Photographer Klaus Rossler’s career has gone through many changes in life before entering the world of photography: formal training in graphic design, cabinetry and professional furniture and antiques restoration in Germany, extensive travel in Europe and Asia, study of jazz guitar at university level, performing and recording in North America and Europe.

Yet, his outlook on life changed again after moving to Canada, discovering the grandeur of northern landscapes and subjects in his photography. Living in Northern Ontario and many remote canoe trips had a profound and lasting influence on his work.

He sees photography as a creative process much like painting or sculpture, rather than the recording of reality – emphasizing interpretation and expression – fascination with linear structure and texture – seeing line and shape in a highly graphic way. As a result the viewer is involved through seeing instead of looking, responding emotionally. Rather than using photography as a vehicle to convey sociopolitical messages, he points the viewer towards the challenge and recognition of pure design – where line, shape, texture is the message. It is of importance to him to make a clear distinction between the natural design observed and the personal design created, trying to convince us to abandon the notion of reality or truth, so often associated with photography. Rossler’s scrutiny becomes the viewer’s care and makes one reflect on the pure power of the visual experience.

His B&W-Duotones of dramatic landscapes, as well as series of non-representational images found recognition throughout the region and with collectors across Canada and the US. Recent series include experimental work, involving multi exposure- off register- and selective focusing techniques, resulting in what he calls Photo-Impressionism. His latest exhibition “View From The Edge” explores juxtapositions of outgoing, expanding vistas and the close and intimate, as well as reflections, representing a visual transformation from solid to liquid matter.

Besides observation and capture, Rossler prefers to control all aspects of processing his work, including editing and darkroom techniques, printing, matting and framing in archival quality.

• Images published in Photo-Life Magazine, several outdoor/canoeing magazines and      tourism promotions / websites and have been used for various corporate and commercial    applications in North America and Europe.

• Other commercial work includes assignments, reproduction of artwork, as well as 10 years of  experience and clientele in photo-restoration.

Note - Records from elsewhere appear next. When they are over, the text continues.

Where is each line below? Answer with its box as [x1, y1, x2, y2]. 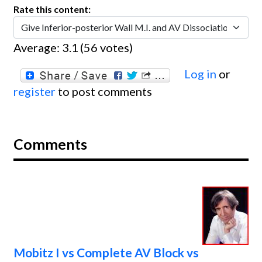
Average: [13, 40, 62, 55]
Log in [184, 67, 216, 81]
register [13, 84, 56, 99]
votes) [98, 40, 133, 55]
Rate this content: [13, 4, 92, 15]
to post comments [56, 84, 152, 99]
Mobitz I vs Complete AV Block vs [13, 245, 199, 260]
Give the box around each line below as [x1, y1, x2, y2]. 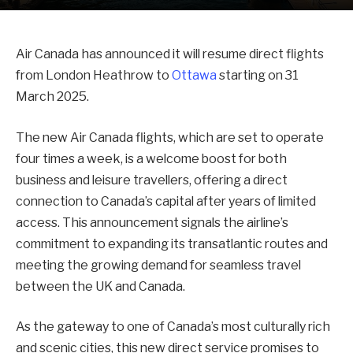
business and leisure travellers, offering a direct [16, 172, 288, 188]
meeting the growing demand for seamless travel [16, 257, 301, 273]
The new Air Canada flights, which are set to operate [16, 129, 324, 145]
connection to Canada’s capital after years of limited [16, 193, 316, 209]
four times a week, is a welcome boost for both [16, 150, 287, 166]
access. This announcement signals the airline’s [16, 214, 288, 230]
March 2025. [16, 89, 89, 104]
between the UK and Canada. [16, 278, 185, 294]
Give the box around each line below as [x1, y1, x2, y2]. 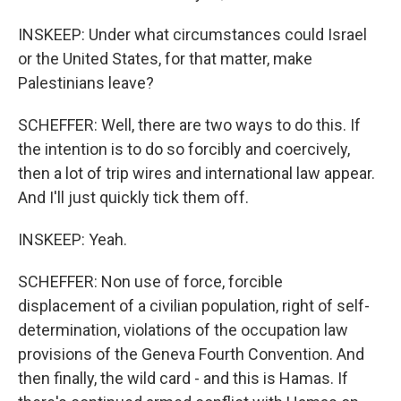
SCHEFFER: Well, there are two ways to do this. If [18, 115, 361, 134]
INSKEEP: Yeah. [18, 230, 127, 249]
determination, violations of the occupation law [18, 320, 348, 339]
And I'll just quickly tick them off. [18, 188, 249, 207]
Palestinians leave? [18, 73, 154, 92]
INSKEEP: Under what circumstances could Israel [18, 25, 367, 44]
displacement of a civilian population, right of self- [18, 296, 370, 315]
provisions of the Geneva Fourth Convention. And [18, 345, 364, 363]
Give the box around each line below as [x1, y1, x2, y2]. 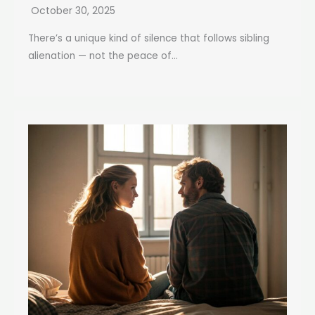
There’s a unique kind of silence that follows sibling [28, 31, 269, 45]
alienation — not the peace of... [28, 49, 178, 63]
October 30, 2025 [31, 3, 115, 18]
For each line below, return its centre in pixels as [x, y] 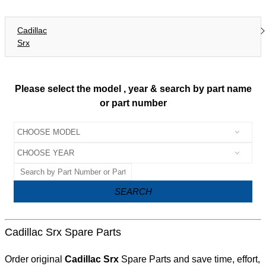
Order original [35, 259]
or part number [133, 103]
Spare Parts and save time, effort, [189, 259]
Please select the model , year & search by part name [133, 89]
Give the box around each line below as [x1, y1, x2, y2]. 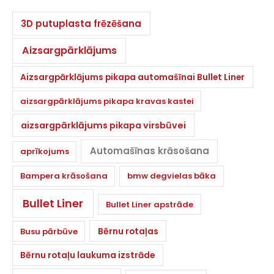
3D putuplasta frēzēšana [21, 17, 142, 30]
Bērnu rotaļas [97, 224, 158, 237]
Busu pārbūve [20, 225, 78, 237]
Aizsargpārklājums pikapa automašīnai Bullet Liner [20, 71, 245, 84]
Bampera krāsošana [20, 170, 108, 182]
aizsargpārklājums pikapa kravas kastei [20, 95, 194, 107]
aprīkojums [20, 146, 69, 158]
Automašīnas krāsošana [89, 144, 209, 158]
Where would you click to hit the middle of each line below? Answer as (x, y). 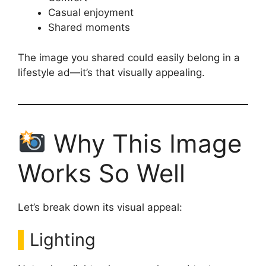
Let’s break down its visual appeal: (100, 207)
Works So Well (102, 173)
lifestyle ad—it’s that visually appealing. (111, 72)
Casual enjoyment (91, 13)
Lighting (63, 240)
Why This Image (144, 143)
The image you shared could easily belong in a (129, 57)
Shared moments (89, 28)

• Photography of exhibitions and artwork for documentation and publication at the  Thunder Bay Art Gallery since 2006.

• Work has been chosen by the Canadian Museum Of Nature / Ottawa for being part in ‘The  Water Project’, a ten year national touring exhibition.

• Collectors in Canada, the US and Europe, private and interior designers

• Publication in Canadian Geographic’s special edition book “National Parks 2011”

• Artist in Residence at Pukaskwa National Park 2011, 2012, 2013. Work with Parks Canada on    promotional projects.

• The City of Thunder Bay / Ontario presented his prints to the recipients of the Thunder  Bay Arts & Heritage Awards in 2010, 2011 and 2012.

• Publication in upcoming book by the Smithsonian Institute, Washington DC, 2013

• Member and contributing artist with Artisans North West, Thunder Bay / Ontario.

• Recipient of Ontario Arts Council Project Grants, 2008 and 2014

• Photography Workshops with Parks Canada, the Thunder Bay Art Gallery and locally.


2003 Intergenerational Centre – Atikokan, Ontario

2004 Pictograph Gallery, Atikokan, Ontario

2005 Gallerie Paquin, Kapuskasing, Ontario

2005 Galley 815, Hurst, Ontario

2007 Thunder Bay Art Gallery, Ontario

2007 A-frame Gallery, Sioux Lookout, Ontario

2008  Duluth Art Institute, Minnesota

2009 Thunder Bay Art Gallery, Ontario

The influence of the land continues to play a significant role in Rossler’s work, closing the circle from an outgoing, expanding view into the grand vista, back to the micro cosmos of collages of rock and lichen, colors and textures, creating his distinctive point of view.